Thank you for reply me. my hicexplorer version is 3.6 and here is my command: gff3ToGenePred NN1138.gene.gff3 NN1138.gene.GenePred genePredToBed NN1138.gene.GenePred NN1138.gene.bed sort -k1,1 -k2,2n NN1138.gene.bed > NN1138.gene.sorted.bed python hicPCA -m hic_corrected.h5 --outputFileName pca1.bw pca2.bw --format bigwig --pearsonMatrix pearson.h5 --method dist_norm --obsexpMatrix obs_exp --extraTrack NN1138.gene.sorted.bed

I have check the gene coordinate and they aren't exceeds the length of the chromosome. here is my NN1138.gene.sorted.bed file and NN1138-2.v1.0.chrom.sizes file. bed.zip

LeilyR commented 3 years ago

I could already see that you have : Chr01 57147361 57173638 while your chr01 length is 57173637 I have not checked the rest of your chromosomes. There might be more of such cases of exceeding the chromosome length.

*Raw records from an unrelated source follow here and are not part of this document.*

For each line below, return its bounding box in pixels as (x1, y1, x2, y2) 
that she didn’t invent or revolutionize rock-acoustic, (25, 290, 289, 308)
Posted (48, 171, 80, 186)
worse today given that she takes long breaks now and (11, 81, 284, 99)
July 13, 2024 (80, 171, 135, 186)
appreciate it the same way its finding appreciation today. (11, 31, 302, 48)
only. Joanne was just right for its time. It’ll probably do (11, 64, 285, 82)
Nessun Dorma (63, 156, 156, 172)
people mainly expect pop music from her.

Also when --obsexpMatrix add the extension to your matrix name (obs_exp.h5) This should not cause the error you reported but you wont get the matrix otherwise.

shiyi-pan commented 3 years ago

Thank you for your reply. I'm sorry for my mistake. I changed the NN1138-2.v1.0.chrom.sizes file to test my script. the ture length of chr01 is 57180813. Is there are any disagreement between NN1138-2.v1.0.chrom.sizes file and NN1138.gene.sorted.bed file. Thank you again.